Below, locate the line that contains "22:45 7H 45m 06:30 ₹499". Repeat exactly from that line to the line that contains "Already subscribed?Sign in", inclusive, leaving out the pictures.

▶

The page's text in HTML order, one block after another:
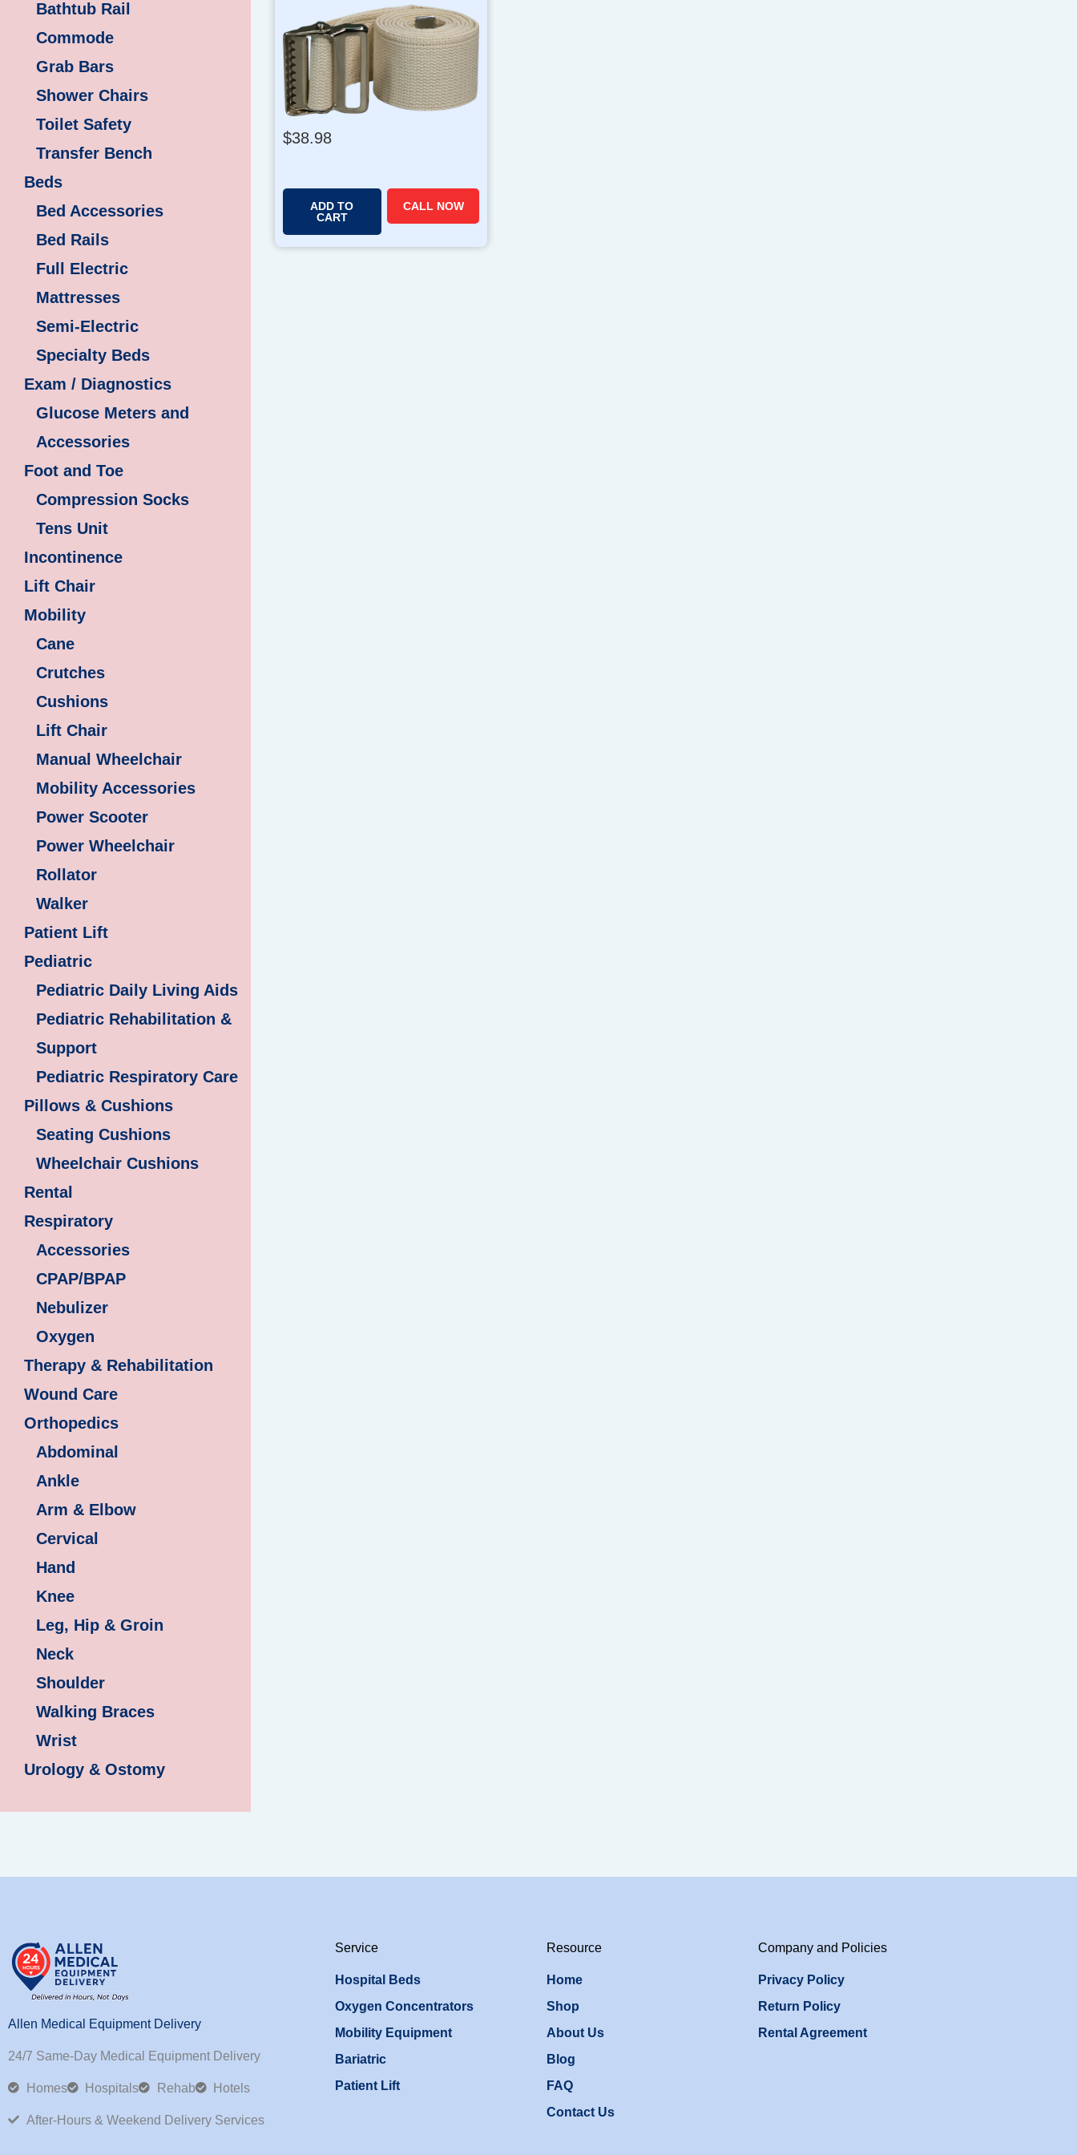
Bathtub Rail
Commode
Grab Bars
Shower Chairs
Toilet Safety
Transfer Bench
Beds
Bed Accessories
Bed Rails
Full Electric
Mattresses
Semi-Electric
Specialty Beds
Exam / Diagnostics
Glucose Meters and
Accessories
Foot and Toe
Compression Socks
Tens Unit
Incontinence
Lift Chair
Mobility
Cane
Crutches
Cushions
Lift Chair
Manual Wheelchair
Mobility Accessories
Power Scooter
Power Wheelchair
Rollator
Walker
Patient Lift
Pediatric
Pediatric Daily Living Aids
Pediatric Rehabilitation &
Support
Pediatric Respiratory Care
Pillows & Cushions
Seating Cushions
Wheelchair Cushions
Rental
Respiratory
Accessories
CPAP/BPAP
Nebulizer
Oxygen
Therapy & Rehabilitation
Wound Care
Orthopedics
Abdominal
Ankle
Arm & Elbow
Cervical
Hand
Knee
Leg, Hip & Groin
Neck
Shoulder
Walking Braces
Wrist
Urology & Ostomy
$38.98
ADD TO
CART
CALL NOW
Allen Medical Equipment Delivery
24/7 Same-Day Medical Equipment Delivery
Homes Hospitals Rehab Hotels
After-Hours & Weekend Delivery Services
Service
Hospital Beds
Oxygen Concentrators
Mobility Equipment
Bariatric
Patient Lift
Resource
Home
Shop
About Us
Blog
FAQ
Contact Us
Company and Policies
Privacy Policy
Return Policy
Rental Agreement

◀
▶

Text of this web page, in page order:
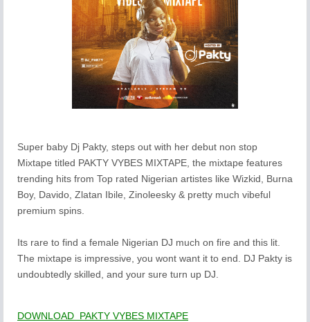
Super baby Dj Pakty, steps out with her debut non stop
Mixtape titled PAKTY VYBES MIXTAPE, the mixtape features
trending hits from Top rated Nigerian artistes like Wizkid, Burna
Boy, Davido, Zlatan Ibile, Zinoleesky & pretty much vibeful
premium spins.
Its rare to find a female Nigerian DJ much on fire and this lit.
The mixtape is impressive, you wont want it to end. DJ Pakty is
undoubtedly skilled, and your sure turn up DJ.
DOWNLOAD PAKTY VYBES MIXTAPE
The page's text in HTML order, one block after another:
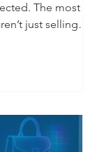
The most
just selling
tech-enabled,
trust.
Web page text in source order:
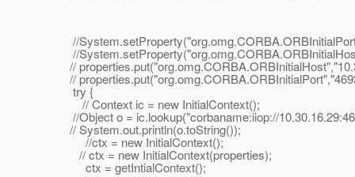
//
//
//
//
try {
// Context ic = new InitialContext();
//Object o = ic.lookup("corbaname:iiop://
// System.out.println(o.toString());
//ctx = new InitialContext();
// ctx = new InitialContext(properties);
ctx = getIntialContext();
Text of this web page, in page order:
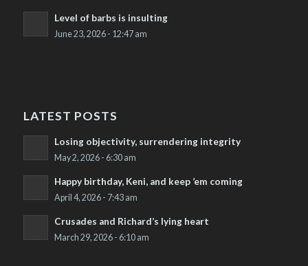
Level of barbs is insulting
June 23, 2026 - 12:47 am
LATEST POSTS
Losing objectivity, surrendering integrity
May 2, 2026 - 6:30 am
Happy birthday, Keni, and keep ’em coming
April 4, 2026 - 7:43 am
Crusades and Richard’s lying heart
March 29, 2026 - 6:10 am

◀
▶

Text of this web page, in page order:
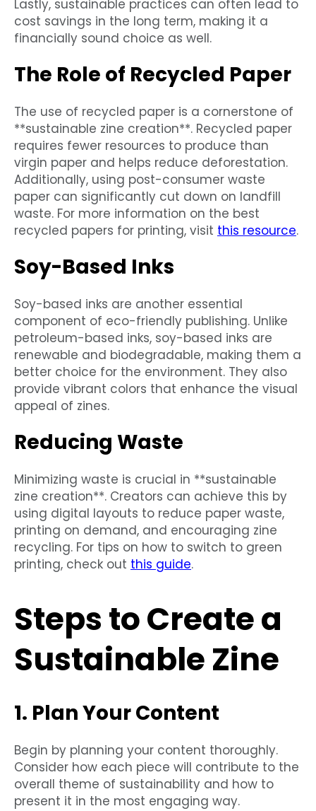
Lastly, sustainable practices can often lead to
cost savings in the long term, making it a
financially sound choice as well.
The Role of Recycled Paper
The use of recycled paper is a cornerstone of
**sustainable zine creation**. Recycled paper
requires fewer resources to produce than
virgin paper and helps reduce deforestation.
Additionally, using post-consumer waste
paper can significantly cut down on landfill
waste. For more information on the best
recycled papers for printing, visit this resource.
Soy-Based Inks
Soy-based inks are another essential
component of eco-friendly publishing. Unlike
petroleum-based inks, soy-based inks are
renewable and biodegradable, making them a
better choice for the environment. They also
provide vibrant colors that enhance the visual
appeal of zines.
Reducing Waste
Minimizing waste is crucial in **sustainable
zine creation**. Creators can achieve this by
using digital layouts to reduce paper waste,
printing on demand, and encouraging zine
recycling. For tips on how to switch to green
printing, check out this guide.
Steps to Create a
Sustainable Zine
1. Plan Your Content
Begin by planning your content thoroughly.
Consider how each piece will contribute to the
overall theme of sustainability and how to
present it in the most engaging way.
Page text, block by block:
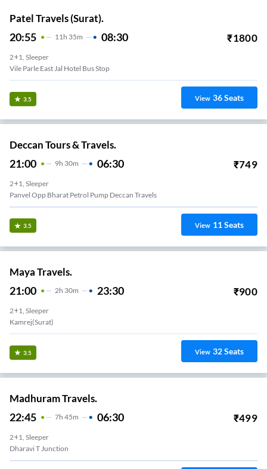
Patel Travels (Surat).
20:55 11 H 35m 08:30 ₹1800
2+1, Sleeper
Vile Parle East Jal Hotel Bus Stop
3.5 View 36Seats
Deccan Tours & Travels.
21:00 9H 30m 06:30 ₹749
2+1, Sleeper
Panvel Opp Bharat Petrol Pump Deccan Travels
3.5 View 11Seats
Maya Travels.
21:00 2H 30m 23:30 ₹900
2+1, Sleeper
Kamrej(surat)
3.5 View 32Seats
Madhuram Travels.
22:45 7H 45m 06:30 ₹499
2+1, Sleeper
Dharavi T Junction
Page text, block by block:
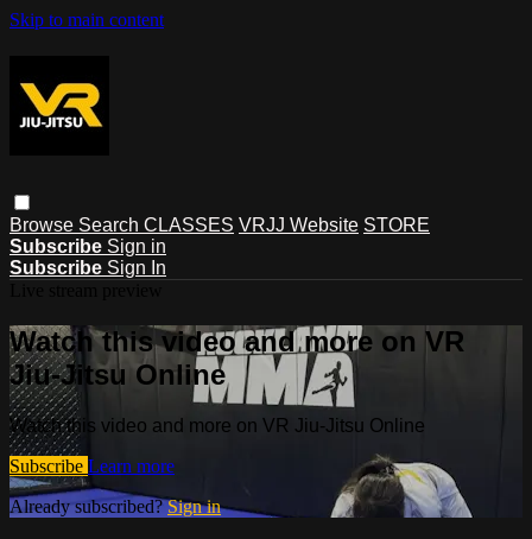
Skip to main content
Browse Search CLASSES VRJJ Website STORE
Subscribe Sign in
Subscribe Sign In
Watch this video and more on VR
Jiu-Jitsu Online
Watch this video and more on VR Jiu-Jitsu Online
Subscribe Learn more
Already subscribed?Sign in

◀

▶ _Exercise response_:
22:45 7H 45m 06:30 ₹499
2+1, Sleeper
Dharavi T Junction
Page text, block by block:
Skip to main content
Browse Search CLASSES VRJJ Website STORE
Subscribe Sign in
Subscribe Sign In
Watch this video and more on VR
Jiu-Jitsu Online
Watch this video and more on VR Jiu-Jitsu Online
Subscribe Learn more
Already subscribed?Sign in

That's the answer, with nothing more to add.